Factoring or Receivables Contracts
The lending practice known as “factoring” provides companies with an upfront payment in exchange for an automatic withdrawal from the company’s account, usually on a daily basis, to pay back the “loan.” The collateral for these “loans” are the businesses’ sales or accounts receivable. These contracts are a method for a business to raise cash quickly as opposed to collecting after customers over a period of months
Factoring or Receivable contracts may specifically include words to the effect that “This is not a loan.” Words of this nature are an attempt to avoid the exorbitant effective interest rates of these arrangements, and therefore liability under a state’s usury statutes. Effective interest rates in these instances can be anywhere from 16% on up. Our firm has seen an interest rate of more than 100%.

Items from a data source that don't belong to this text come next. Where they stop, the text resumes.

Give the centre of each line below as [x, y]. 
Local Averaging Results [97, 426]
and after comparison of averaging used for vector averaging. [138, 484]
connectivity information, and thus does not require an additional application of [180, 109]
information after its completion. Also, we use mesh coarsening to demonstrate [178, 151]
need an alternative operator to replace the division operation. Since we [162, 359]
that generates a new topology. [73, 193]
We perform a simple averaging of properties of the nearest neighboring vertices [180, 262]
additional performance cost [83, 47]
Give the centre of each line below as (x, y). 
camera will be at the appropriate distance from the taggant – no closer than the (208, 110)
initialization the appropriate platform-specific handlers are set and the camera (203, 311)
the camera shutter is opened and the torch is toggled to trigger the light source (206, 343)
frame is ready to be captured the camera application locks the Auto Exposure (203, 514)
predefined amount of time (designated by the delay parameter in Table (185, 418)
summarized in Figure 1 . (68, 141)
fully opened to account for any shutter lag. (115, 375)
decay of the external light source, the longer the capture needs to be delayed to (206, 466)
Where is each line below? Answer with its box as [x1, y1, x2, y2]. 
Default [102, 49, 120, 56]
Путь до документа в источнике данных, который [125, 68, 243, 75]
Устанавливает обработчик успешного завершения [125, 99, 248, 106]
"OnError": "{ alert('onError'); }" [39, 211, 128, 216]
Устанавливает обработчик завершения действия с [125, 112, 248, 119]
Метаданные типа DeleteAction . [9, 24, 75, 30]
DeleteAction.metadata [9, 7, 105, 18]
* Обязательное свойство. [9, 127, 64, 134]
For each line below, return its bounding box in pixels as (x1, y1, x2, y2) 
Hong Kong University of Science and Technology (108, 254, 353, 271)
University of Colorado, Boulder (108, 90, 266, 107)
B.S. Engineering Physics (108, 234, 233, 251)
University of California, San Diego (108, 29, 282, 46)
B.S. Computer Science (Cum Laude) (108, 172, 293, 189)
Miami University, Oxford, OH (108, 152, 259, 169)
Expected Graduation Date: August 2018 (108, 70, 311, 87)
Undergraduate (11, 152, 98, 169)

One court in a case in New York held that a transaction will be considered to constitute a loan where there is be a borrower and a lender; and it appears that the real purpose of the transaction was, on the one side, to lend money at usurious interest reserved in some form by the contract and, on the other side, to borrow upon the usurious terms dictated by the lender. Donatelli v. Siskind, 170 A.D.2d 433, 434 (2nd Dep’t 1991).
The significant issue to be determined is whether the particular transaction under scrutiny was made in good faith and not as a cover for a loan (72 NY Jur.2d, Interest and Usury § 85), and what effect to give to the required guaranty, a significant factor to be considered in determining whether the transaction is in fact a loan or a purchase and sale.
The area of construction is fertile ground for factoring companies. General construction contractors and subcontractors can be cash-strapped to pay for overhead and depend on loaned money to conduct or complete major construction projects, all the while committing to a daily payback schedule. Liquidity in the construction industry is rare, and credit is typically unavailable from traditional bank lending. The calls our firm gets are from those whose businesses are crippled by this commitment almost to the brink of bankruptcy.
The silver bullet for the factor against its defaulting client is one of the required documents at the time of the execution of the factor contract. It is known as the Confession [or Affidavit of] Judgment. It allows the factor to utterly bypass a lengthy litigation process and achieve Judgment almost immediately. A factor need only file an executed Confession of Judgment and levy on the business assets and sometimes personal assets of the principal(s). A construction company could wake up one day to find multiple assets frozen by the Court’s expedited Judgment.
The reality in the business is that contractors may struggle to finish projects with little or no profit and obtaining retainage, payment balances and overdue modifications or change orders is an expensive and delayed process. A typical factoring transaction involves an invoice or a “receivable.” In its contract to assign the receivable, the factor is entitled to a fee scale based upon its set percentage of the receivable and the probability of timely payment.
Factor or receivable assignments can obviously provide the needed cashflow for a company to pay its workers and purchase materials. But the daily debits from the accounts over time can cripple the business. Absent other provisions protecting the factor, bankruptcy discharge may not always protect the defaulting company. Obviously, the preferred route is to turn to traditional bank lending with disclose interested rates with repayments on schedules other than daily. If you have no option other than to use a factor, a contractor can protect him/herself by abiding by certain standards: use a well-known factor that knowledgeable and sympathetic to the business of its client; be sure you have enough money to pay workers, vendors and the like; be certain all appropriate legal notices are properly filed; maintain comprehensive books and records pursuant to law, and by all means, consult and retain experienced attorneys to guide you through the waters.